(Beginning of Source data)
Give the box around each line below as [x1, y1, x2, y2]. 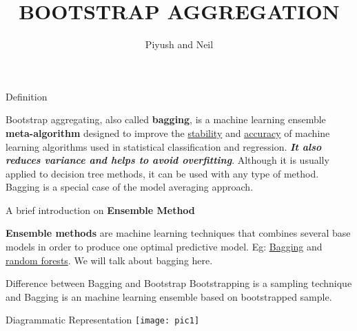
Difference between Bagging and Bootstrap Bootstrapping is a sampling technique [6, 276, 352, 290]
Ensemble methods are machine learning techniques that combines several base [6, 226, 351, 240]
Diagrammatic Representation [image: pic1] [6, 312, 200, 327]
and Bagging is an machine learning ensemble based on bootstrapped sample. [6, 289, 332, 303]
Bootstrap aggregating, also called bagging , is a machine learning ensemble [6, 112, 326, 127]
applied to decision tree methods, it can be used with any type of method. [6, 166, 319, 180]
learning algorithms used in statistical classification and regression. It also [6, 139, 322, 153]
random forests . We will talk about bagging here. [6, 253, 213, 267]
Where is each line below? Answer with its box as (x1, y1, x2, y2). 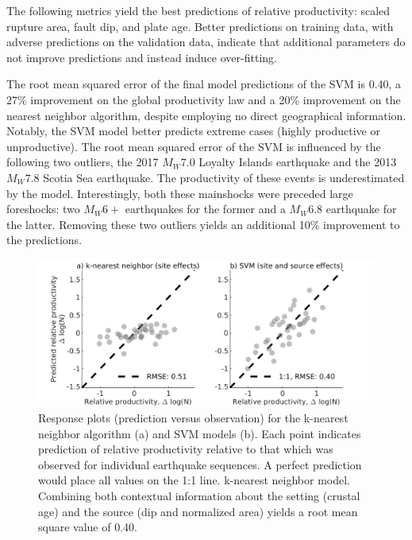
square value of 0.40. (38, 519, 137, 535)
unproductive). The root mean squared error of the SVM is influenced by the (6, 138, 381, 154)
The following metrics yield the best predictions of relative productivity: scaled (6, 2, 391, 18)
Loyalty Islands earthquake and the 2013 (198, 153, 397, 170)
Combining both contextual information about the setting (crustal (38, 487, 360, 503)
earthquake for (325, 200, 397, 217)
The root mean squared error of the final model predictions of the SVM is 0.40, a (6, 76, 402, 92)
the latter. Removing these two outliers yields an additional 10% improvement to (6, 216, 400, 232)
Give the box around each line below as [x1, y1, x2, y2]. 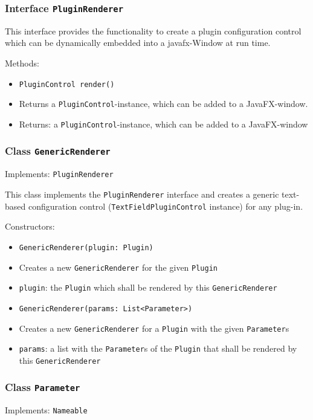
(End of Source data)
_Required work_
Find and copy each line of the material that holds the word "about".

_Written solution_
random forests . We will talk about bagging here. [6, 253, 213, 267]
Combining both contextual information about the setting (crustal (38, 487, 360, 503)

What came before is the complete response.